No último dia 23, Jair Bolsonaro (PL) sancionou o projeto de lei que limita o ICMS sobre combustíveis, energia elétrica, comunicações e transporte. Mas vetou a compensação que o Congresso Nacional tinha aprovado para que estados e municípios pudessem manter os mesmos valores que desembolsavam em educação e saúde públicas antes da nova lei.

Com uma inflação que segue alta (o IPCA-15, prévia da inflação oficial, acelerou para 0,69% em junho, após registrar 0,59% em maio, acumulando 12,04% nos últimos 12 meses), Bolsonaro e seus aliados no Congresso buscam formas de reduzir o preço da gasolina, do diesel e do gás de cozinha.

Enquanto isso não acontece, a inflação corrói o poder de compra dos trabalhadores. Consequentemente, ele segue 34 pontos atrás de Lula (56% a 22%) entre quem ganha ate dois salários mínimos, segundo pesquisa Datafolha divulgada nesta quinta.

Considerando que, em maio, os números eram de 52% a 20%, pode-se dizer que cerca de 80% dos mais pobres não estão vendo razão para votar em Bolsonaro.

No cômputo geral, Lula marca 47% e os outros concorrentes juntos, 41% (Jair é responsável por 28%), o que daria a vitória no primeiro turno ao petista. Não à toa, o governo Bolsonaro esteja tentando um aumento temporário de 50% no Auxílio Brasil, para R$ 600, para durar até o final do ano. Assim, ele teria uma boia em que se agarrar em meio à inflação alta e à fome, já que o valor de R$ 400 não faz mais diferença eleitoral diante da inflação.

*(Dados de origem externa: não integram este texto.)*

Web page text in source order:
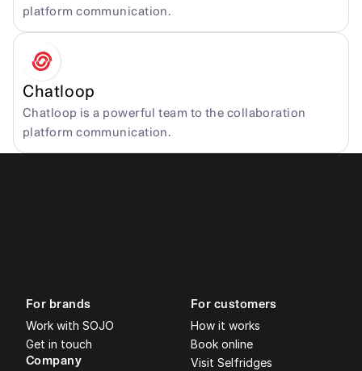
platform communication.
Chatloop
Chatloop is a powerful team to the collaboration
platform communication.
For brands
Work with SOJO
Get in touch
Company
For customers
How it works
Book online
Visit Selfridges
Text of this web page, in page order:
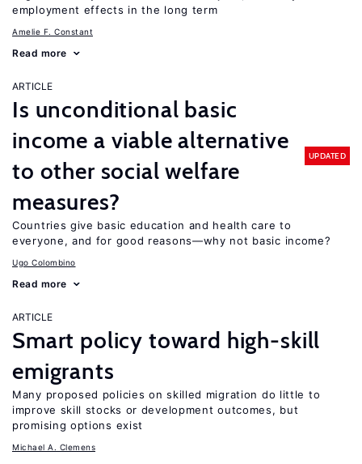
employment effects in the long term
Amelie F. Constant
Read more
ARTICLE
Is unconditional basic
income a viable alternative
to other social welfare
measures?
UPDATED
Countries give basic education and health care to
everyone, and for good reasons—why not basic income?
Ugo Colombino
Read more
ARTICLE
Smart policy toward high-skill
emigrants
Many proposed policies on skilled migration do little to
improve skill stocks or development outcomes, but
promising options exist
Michael A. Clemens

Ao negar a recomposição de recursos, o presidente tenta mostrar resultados econômicos no curto prazo rifando a qualidade de vida futura da população que não pode pagar uma escola particular e não conta com um plano de saúde decente. Claro que reduzir os preços beneficia os mais vulneráveis, pois há um impacto nos alimentos. Mas não adianta descobrir um santo para cobrir o outro.

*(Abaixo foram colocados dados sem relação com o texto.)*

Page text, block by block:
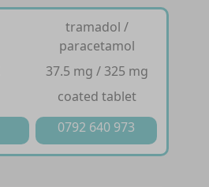
tramadol /
paracetamol
37.5 mg / 325 mg
coated tablet
0792 640 973

"Os vetos apresentados reforçam o nosso alerta: em vez de resolver a sério o problema, o governo apresenta paliativos que são prejudiciais", afirma o líder da minoria no Senado e relator dos projetos sobre o preço dos combustíveis, Jean Paul Prates (PT-RN).

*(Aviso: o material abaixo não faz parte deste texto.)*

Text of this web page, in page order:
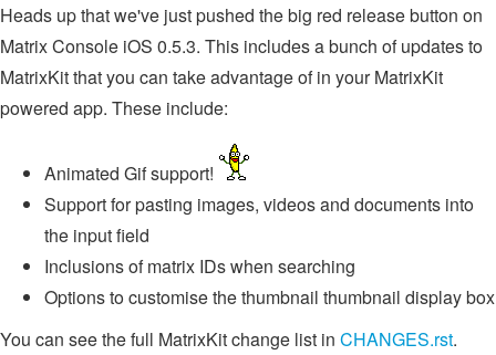
Heads up that we've just pushed the big red release button on
Matrix Console iOS 0.5.3. This includes a bunch of updates to
MatrixKit that you can take advantage of in your MatrixKit
powered app. These include:
Animated Gif support!
Support for pasting images, videos and documents into
the input field
Inclusions of matrix IDs when searching
Options to customise the thumbnail thumbnail display box
You can see the full MatrixKit change list in CHANGES.rst.
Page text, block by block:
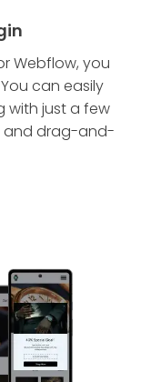
Webflow, you
can easily
with just a few
and drag-and-
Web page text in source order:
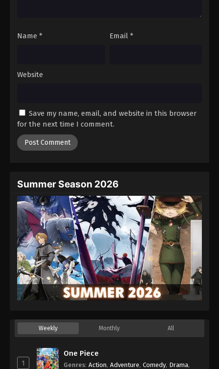
Name * Email *
Website
Save my name, email, and website in this browser
for the next time I comment.
Summer Season 2026
Weekly Monthly All
1
One Piece
Genres: Action, Adventure, Comedy, Drama,
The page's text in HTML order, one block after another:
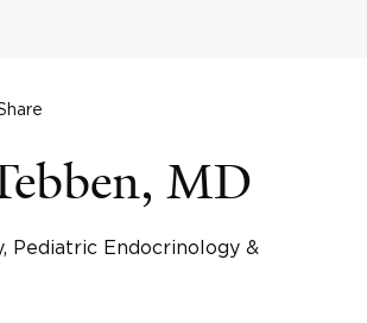
MD
Pediatric Endocrinology &

Ele diz que a oposição vai atuar para derrubar os vetos presidenciais.

"O veto à recomposição dos recursos e da educação vai prejudicar demais esses serviços, e sabotar todos os ganhos que tivemos com o novo Fundeb. O governo prefere sacrificar a saúde e a educação pública a rediscutir a política de preços de combustíveis."

Caso tenha sucesso em alguma redução no preço do diesel, isso pode se traduzir em votos – apesar de não ser certo que os preços vão cair nas bombas na mesma proporção. O que é certo é que tirar orçamento da educação e da saúde fará com que a qualidade desses serviços caia. Alguma escola continuará sem água encanada e luz elétrica, outras não terão internet e ainda há aquelas que permanecerão sem laboratórios.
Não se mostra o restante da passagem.